The presentation closely follows Section 30.2 of Cormen \textit{et
al.}, \emph{Introduction to Algorithms}, 2nd edition, MIT Press,
2003.›
section ‹Preliminaries›
text ‹The following two lemmas are useful for experimenting with the
transformations, at a vector length of four.›
lemma Ivl4:
"{0..<4::nat} = {0, 1, 2, 3}"
proof -
have "{0..<4::nat} = {0..<Suc (Suc (Suc (Suc 0)))}" by (simp add: eval_nat_numeral)
also have "... = {0, 1, 2, 3}"
by (simp add: atLeastLessThanSuc eval_nat_numeral insert_commute)
finally show ?thesis .
qed
lemma Sum4:
"(∑i=0..<4::nat. x i) = x 0 + x 1 + x 2 + x 3"

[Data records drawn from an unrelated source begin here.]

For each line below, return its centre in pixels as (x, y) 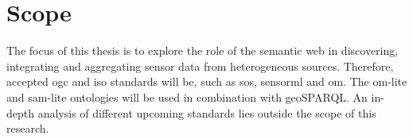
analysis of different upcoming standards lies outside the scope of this (207, 112)
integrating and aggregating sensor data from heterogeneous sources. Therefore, (200, 66)
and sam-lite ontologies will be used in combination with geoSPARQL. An (187, 97)
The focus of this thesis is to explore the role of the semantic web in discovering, (203, 50)
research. (28, 128)
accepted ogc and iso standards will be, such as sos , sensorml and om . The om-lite (207, 81)
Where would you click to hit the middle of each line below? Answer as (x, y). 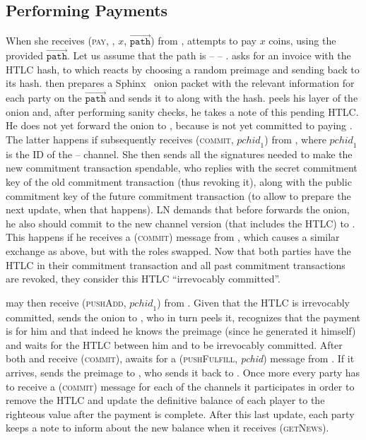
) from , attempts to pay (203, 41)
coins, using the (302, 41)
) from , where (295, 139)
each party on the (44, 98)
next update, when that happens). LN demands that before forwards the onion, (178, 209)
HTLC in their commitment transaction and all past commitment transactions (176, 264)
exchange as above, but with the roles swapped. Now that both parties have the (178, 250)
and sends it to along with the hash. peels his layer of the (234, 98)

by (simp add: Ivl4 eval_nat_numeral)
text ‹A number of specialised lemmas for the summation operator,
where the index set is the natural numbers›
lemma sum_add_nat_ivl_singleton:
assumes less: "m < (n::nat)"
shows "f m + sum f {m<..<n} = sum f {m..<n}"
proof -
have "f m + sum f {m<..<n} = sum f ({m} ∪ {m<..<n})"
by (simp add: sum.union_disjoint ivl_disj_int)
also from less have "... = sum f {m..<n}"
by (simp only: ivl_disj_un)
finally show ?thesis .
qed
lemma sum_add_split_nat_ivl_singleton:
assumes less: "m < (n::nat)"
and g: "!!i. [| m < i; i < n |] ==> g i = f i"
shows "f m + sum g {m<..<n} = sum f {m..<n}"
using less g
by(simp add: sum_add_nat_ivl_singleton cong: sum.cong_simp)
lemma sum_add_split_nat_ivl:
assumes le: "m <= (k::nat)" "k <= n"
and g: "!!i. [| m <= i; i < k |] ==> g i = f i"
and h: "!!i. [| k <= i; i < n |] ==> h i = f i"
shows "sum g {m..<k} + sum h {k..<n} = sum f {m..<n}"
using le g h by (simp add: sum.atLeastLessThan_concat cong: sum.cong_simp)
lemma ivl_splice_Un:
"{0..<2*n::nat} = ((*) 2 ` {0..<n}) ∪ ((%i. Suc (2*i)) ` {0..<n})"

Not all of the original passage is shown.